Centos – How to “fix” a faulty path in device-mapper-multipath

centosmultipathrhel5storage-area-network

I have a multipath config that was working but now shows a "faulty" path:

[root@nas ~]# multipath -ll
sdd: checker msg is "readsector0 checker reports path is down"
mpath1 (36001f93000a63000019f000200000000) dm-2 XIOTECH,ISE1400
[size=200G][features=0][hwhandler=0][rw]
\_ round-robin 0 [prio=1][active]
 \_ 1:0:0:1 sdb 8:16  [active][ready]
\_ round-robin 0 [prio=0][enabled]
 \_ 2:0:0:1 sdd 8:48  [active][faulty]

At the same time I'm seeing these three lines over and over in /var/log/messages

Feb  5 12:52:57 nas kernel: sd 2:0:0:1: SCSI error: return code = 0x00010000
Feb  5 12:52:57 nas kernel: end_request: I/O error, dev sdd, sector 0
Feb  5 12:52:57 nas kernel: Buffer I/O error on device sdd, logical block 0

And this line shows up fairly often too

Feb  5 12:52:58 nas multipathd: sdd: readsector0 checker reports path is down

One thing I don't understand is why its using the readsector0 checking method when my /etc/multipath.conf file say to use tur

[root@nas ~]# tail -n15 /etc/multipath.conf

devices {
        device {
                vendor                  "XIOTECH "
                product                 "ISE1400         "
                path_grouping_policy    multibus
                getuid_callout          "/sbin/scsi_id -g -u -d /dev/%n"
                path_checker            tur
                prio_callout              "none"
                path_selector           "round-robin 0"
                failback                    immediate
                no_path_retry           12
                user_friendly_names yes
        }
}

Looking at the upstream documentation here this paragraph seems relevant:
http://christophe.varoqui.free.fr/usage.html

For each path:

\_ host:channel:id:lun devnode major:minor [path_status][dm_status_if_known]

The dm status (dm_status_if_known) is like the path status
(path_status), but from the kernel's point of view.
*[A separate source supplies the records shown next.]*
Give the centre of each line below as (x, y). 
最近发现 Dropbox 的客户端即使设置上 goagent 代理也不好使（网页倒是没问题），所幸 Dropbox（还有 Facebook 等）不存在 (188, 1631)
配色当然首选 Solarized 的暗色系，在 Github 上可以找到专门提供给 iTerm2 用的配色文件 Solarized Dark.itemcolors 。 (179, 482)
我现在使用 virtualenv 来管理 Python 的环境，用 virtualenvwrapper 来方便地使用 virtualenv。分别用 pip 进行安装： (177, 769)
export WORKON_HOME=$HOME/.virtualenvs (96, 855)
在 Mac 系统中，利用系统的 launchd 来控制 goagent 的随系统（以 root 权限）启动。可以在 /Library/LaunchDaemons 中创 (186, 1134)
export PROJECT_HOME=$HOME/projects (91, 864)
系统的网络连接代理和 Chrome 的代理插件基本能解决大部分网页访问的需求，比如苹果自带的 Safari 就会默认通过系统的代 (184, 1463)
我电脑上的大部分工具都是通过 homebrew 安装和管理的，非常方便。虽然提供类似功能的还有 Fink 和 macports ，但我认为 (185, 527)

The dm status has two
states: "failed", which is analogous to "faulty", and "active" which
covers all other path states. Occasionally, the path state and the 
dm state of a device will temporarily not agree. 
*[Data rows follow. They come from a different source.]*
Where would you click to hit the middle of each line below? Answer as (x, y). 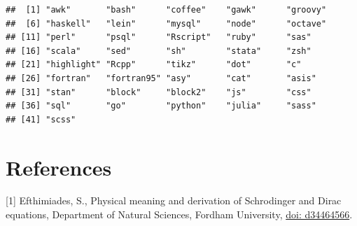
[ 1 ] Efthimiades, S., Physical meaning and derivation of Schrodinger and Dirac (174, 200)
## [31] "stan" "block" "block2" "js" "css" (159, 92)
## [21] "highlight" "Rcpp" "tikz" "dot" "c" (154, 65)
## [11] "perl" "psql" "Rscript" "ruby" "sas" (159, 37)
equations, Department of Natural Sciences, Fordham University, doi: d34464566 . (179, 214)
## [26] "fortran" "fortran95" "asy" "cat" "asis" (161, 78)
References (59, 167)
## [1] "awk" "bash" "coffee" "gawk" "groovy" (166, 10)

Its been well over 24 hours for me so its not temporary.

So with all that as background my questions are
– how can I determine the root cause here?
– how can I manually/command-line perform whatever check its doing
– why is it ignoring my multipath.conf (did I do it wrong?)
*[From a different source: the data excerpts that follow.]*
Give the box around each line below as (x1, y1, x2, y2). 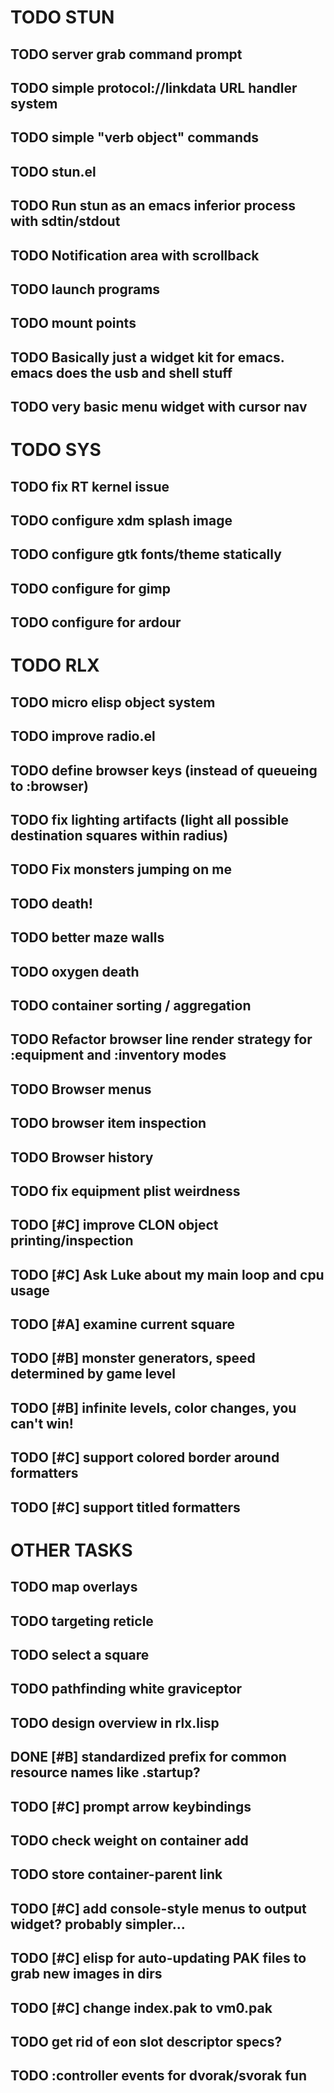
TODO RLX (10, 654, 100, 677)
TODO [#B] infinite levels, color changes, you (10, 1399, 297, 1416)
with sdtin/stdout (10, 213, 121, 230)
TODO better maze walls (10, 929, 165, 946)
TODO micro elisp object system (10, 694, 216, 711)
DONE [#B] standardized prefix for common (10, 1749, 287, 1766)
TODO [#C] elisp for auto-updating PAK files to (10, 1950, 307, 1967)
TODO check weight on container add (10, 1832, 249, 1849)

Thanks in advance for any ideas, if there's anything else I can provide for info let me know in a comment and I'll edit it into the post.

Best Answer

There's a subtle bug in your multipath.conf, vendor and product are matching at the regexp level, that you've added a series of leading spaces is causing multipathd to fail to match your configuration with the actual devices on the system. If you were to examine the output of echo 'show config' | multipathd -k you would find two device sections for your SAN, one that matches all the extra spaces you added, and the default config (should it exist) provided by internal database.

Adjust your multipath.conf to look like this:

            vendor                  "XIOTECH "
            product                 "ISE1400.*"

SCSI Inquiry expects a vendor field that is no greater than 8 characters terminated by an ASCII Zero, if you don't use all 8 you must pad the field with spaces to reach 8 characters. Multipathd is interpreting the spec to the letter of the law, you could have also done "XIOTECH.*" if you really want to be sure.

Once you make these changes, stop multipathd using your initscripts, multipath -F which will flush your config and then start multipathd again. Your config file should be honored now. If you still have problems, reboot.

If there's ever a doubt that your config file isn't being honored, always examine the running config using the echo incantation and compare what's loaded in the database to your config file.